Our society faces diverse challenges, from ecological and environmental problems that could wipe out virtually all the species that inhabit this planet, including ours, to those issues related to the mental and psychological health of people, causing discomfort and even death as in the cases of depression and suicide. Never before have we citizens had to be so informed about what is going on around us. However, being able to access all the information we have with a simple click, we prefer, paradoxically, to ignore everything.

“Empathy is the ability to comprehend the feelings and emotions of others, based on the recognition of the other as similar.”

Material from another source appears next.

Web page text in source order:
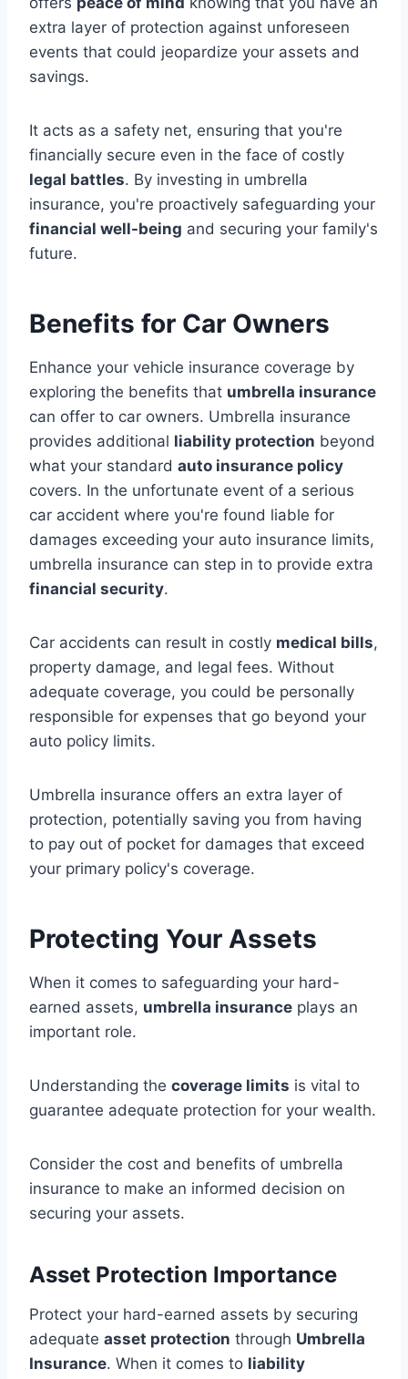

– Lopez, Filippetti, and Richaud (2014) –

Empathy is an indispensable social skill in today’s world, so the theory of multiple intelligences states. It is more important to interact assertively with others to achieve success than to compete with them. Educational institutions, for example, are a space where we can propose with high rigor and clarity ideas and actions that help us overcome the challenges described above and those that are coming to present themselves.

The scholarly debate is a very enriching activity that promotes in students essential skills, such as critical thinking, communication skills, problem-solving, the ability to research and synthesize reliable academic sources, and to develop empathy by listening, understanding, and sharing with others different arguments and points of view. In other words, by “putting yourself in each other’s shoes.”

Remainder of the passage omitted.